# Interquartile Range

The interquartile range is a measure of where the “middle fifty” is in a data set. Where a range is a measure of where the beginning and end are in a set, an interquartile range is a measure of where the bulk of the values lie. That’s why it’s preferred over many other measures of spread (i.e. the average or median) when reporting things like school performance or SAT scores.

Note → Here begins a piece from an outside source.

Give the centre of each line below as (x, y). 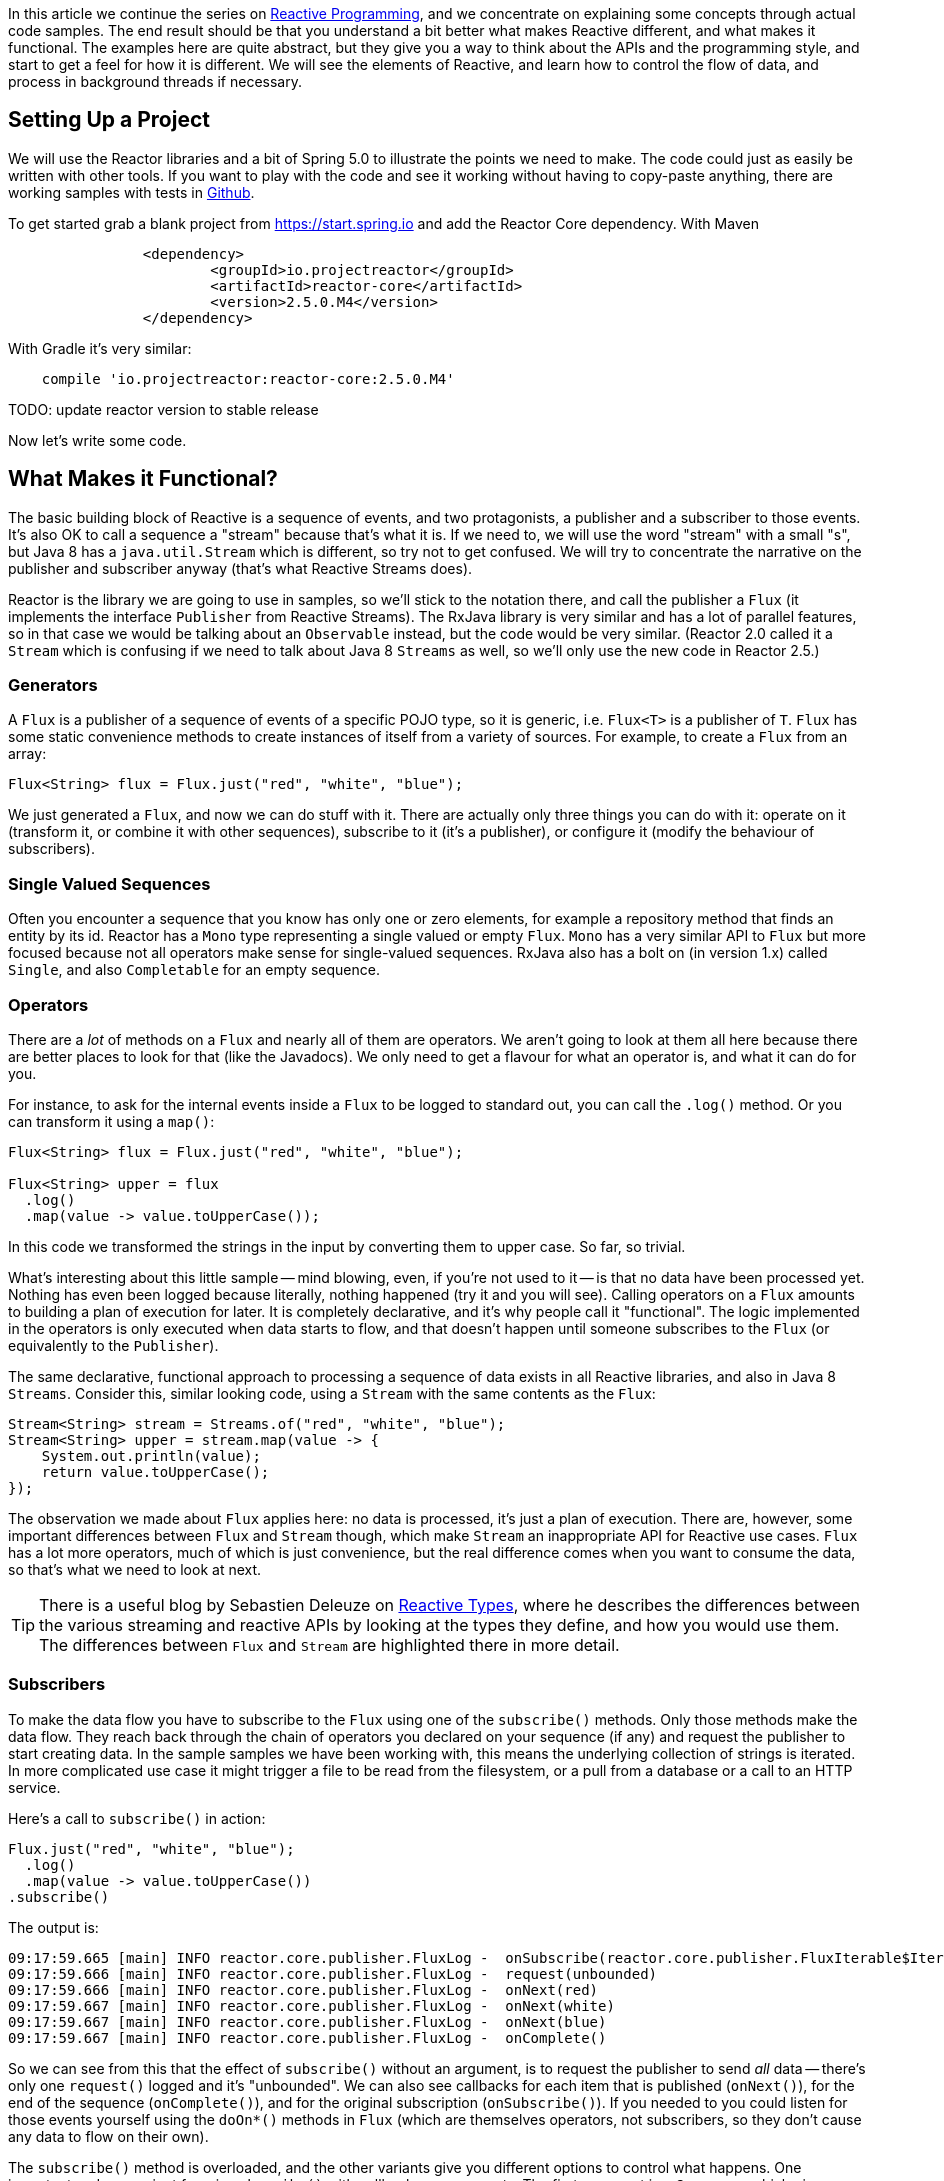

The interquartile range formula is the first quartile subtracted from the third quartile:
IQR = Q3 – Q1

In [38]:
numbers_ir = [1, 2, 5, 6, 7, 9, 12, 15, 18, 19, 27]
numbers_ir.sort()
numbers_ir

[1, 2, 5, 6, 7, 9, 12, 15, 18, 19, 27]

In [34]:
# 1) find median
median_index = int(len(numbers_ir) / 2)
median = numbers_ir[median_index]
print(f"Median: {median}")

Median: 9


In [35]:
# 2) find Q1 - as a median in the lower half of the data
Q1_index = int(len(numbers_ir[:median_index]) / 2)
Q1 = numbers_ir[Q1_index]
print(f"Q1: {Q1}")

Q1: 5


In [36]:
# 3) find Q3 - as a median for the upper half of data
Q3_index = median_index + int(len(numbers_ir[median_index:]) / 2)
Q3 = numbers_ir[Q3_index]
print(f"Q3: {Q3}")

Q3: 18


In [37]:
# 3) calculate interquartile range
interquartile_range = Q3 - Q1
print(f"interquartile_range: {Q3}")

interquartile_range: 18


# Range
In statistics, the range is a measure of spread: it’s the difference between the highest value and the lowest value in a data set.

In [39]:
numbers_range = [7, 10, 21, 33, 43, 45, 45, 65, 67, 87, 98, 99]
numbers_range.sort()
numbers_range

[7, 10, 21, 33, 43, 45, 45, 65, 67, 87, 98, 99]

In [40]:
range_res = numbers_range[-1] - numbers_range[0]
print(f"range: {range_res}")

range: 92


# Five-Number Summary
The five number summary includes 5 items:
* The minimum.
* Q1 (the first quartile, or the 25% mark).
* The median.
* Q3 (the third quartile, or the 75% mark).
* The maximum.

The five number summary gives you a rough idea about what your data set looks like. for example, you’ll have your lowest value (the minimum) and the highest value (the maximum). Although it’s useful in itself, the main reason you’ll want to find a five-number summary is to find more useful statistics, like the interquartile range, sometimes called the middle fifty.

# Sampling Error Margin of Error
Errors happen when you take a sample from the population rather than using the entire population. In other words, it’s the difference between the statistic you measure and the parameter you would find if you took a census of the entire population.

If you were to survey the entire population (like the US Census), there would be no error. It’s nearly impossible to calculate the error margin. However, when you take samples at random, you estimate the error and call it the margin of error.

Formula: the formula for the margin of error is 1/√n, where n is the size of the sample. For example, a random sample of 1,000 has about a 1/√n; = 3.2% error.

# Variance
In probability theory and statistics, variance is the expectation of the squared deviation of a random variable from its mean. Informally, it measures how far a set of (random) numbers are spread out from their average value.

In [22]:
population = [2, 4, 4, 4, 5, 5, 7, 9]

In [23]:
# 1) calc mean
mean = sum(i for i in population) / len(population)
print(f"mean: {mean}")

mean: 5.0


In [24]:
# 2) calc variance - mean of devations from origin mean
deviations_mean_var = [(i - mean_var) ** 2 for i in population_var]
variance = sum(i for i in deviations_mean_var) / len(deviations_mean_var)
print(f"variance: {variance}")

variance: 4.0


# Standard deviation
In statistics, the standard deviation (SD, also represented by the lower case Greek letter sigma σ for the population standard deviation or the Latin letter s for the sample standard deviation) is a measure of the amount of variation or dispersion of a set of values. A low standard deviation indicates that the values tend to be close to the mean (also called the expected value) of the set, while a high standard deviation indicates that the values are spread out over a wider range.

In [25]:
# calc standard deviation - square root of variance
std_dev = variance ** 0.5
print(f"std_dev: {std_dev}")

std_dev: 2.0